« Riposte féministe », en salle depuis le 9 novembre dernier, offre un coup de projecteur à plusieurs collectifs anonymes de colleuses françaises.
Elles ont été des dizaines de milliers à manifester le 19 novembre contre les violences sexistes et sexuelles : 100 féminicides depuis le début de l’année, un chiffre scandaleux. Un film récent suit un combat sur le même thème, plus discret, qui irrigue tout au long de l’année ses messages sur tous les murs de France en lettrages noirs sur des feuilles A4 : « On te croit ».

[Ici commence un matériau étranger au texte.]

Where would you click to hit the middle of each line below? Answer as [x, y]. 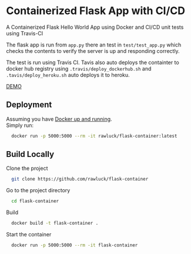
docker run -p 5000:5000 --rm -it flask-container [75, 245]
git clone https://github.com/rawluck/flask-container [80, 179]
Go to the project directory [38, 190]
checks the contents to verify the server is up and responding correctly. [93, 51]
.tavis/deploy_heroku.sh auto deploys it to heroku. [68, 75]
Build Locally [30, 154]
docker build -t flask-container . [55, 223]
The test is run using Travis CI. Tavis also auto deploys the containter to [93, 62]

Les portraits de groupes de colleuses constituent la trame du documentaire de Marie Perennès et Simon Depardon « Riposte féministe ». Nous en avions parlé ici lors de sa présentation au Festival de Cannes. Lors de sa sortie le 9 novembre, une polémique a surgi : la collective « Lesbiennes contre le patriarcat » a appelé à boycotter le film qui s’ouvre sur les images d’une manifestation lyonnaise où certaines membres de cette collective apparaissent, sans leur consentement. Or la juridiction audiovisuelle prévoit que les personnes qui manifestent acceptent a priori que leur image soit reprise dans les médias (reportages, photos, documentaires).
Cette polémique ne doit pas éclipser la démarche du couple de documentaristes, très respectueuse : ils ont rencontré une quinzaine de groupes parmi les 200 existant en France, n’ont filmé que celles qui acceptaient d’être suivies. C’est d’ailleurs un choix courageux de la part des colleuses que d’accepter d’apparaître à l’image. Afficher des slogans dans la rue est un petit délit cher payé (135 euros d’amende), mais s’exprimer la nuit dans les espaces publics c’est aussi prendre le risque d’affronter l’agressivité de certains hommes. C’est là où le collectif prend tout son sens : être en groupe donne de la force. Même si certains groupes ne sont parfois constitués que de trois ou quatre femmes. Toutes les villes de France sont concernées : Marseille, Brest, Paris, Lyon, mais aussi des villages comme Montbrison (10 000 habitants) ou Compiègne (40 000 habitants). C’est d’ailleurs là que la seule femme politique du film apparait, la sénatrice Laurence Rossignol, qui prête un local aux colleuses de Compiègne. Le point de vue des cinéastes est donc de dessiner le portrait d’un collectif dispersé, sans cheffe, organisé à l’horizontale, sans revenir sur son historique. Le mouvement a été lancé en France par Marguerite Stern, ancienne Femen, qui s’est retirée à cause de désaccords. Le film ne s’attarde pas non plus sur les raisons personnelles qui ont entraîné certaines jeunes femmes ou personnes transgenres ou non binaires à commencer à coller mais les confessions surgissent parfois. Ce n’est pas pour rien qu’ielles se baptisent aussi les « colleur.euses », colleuses en colère.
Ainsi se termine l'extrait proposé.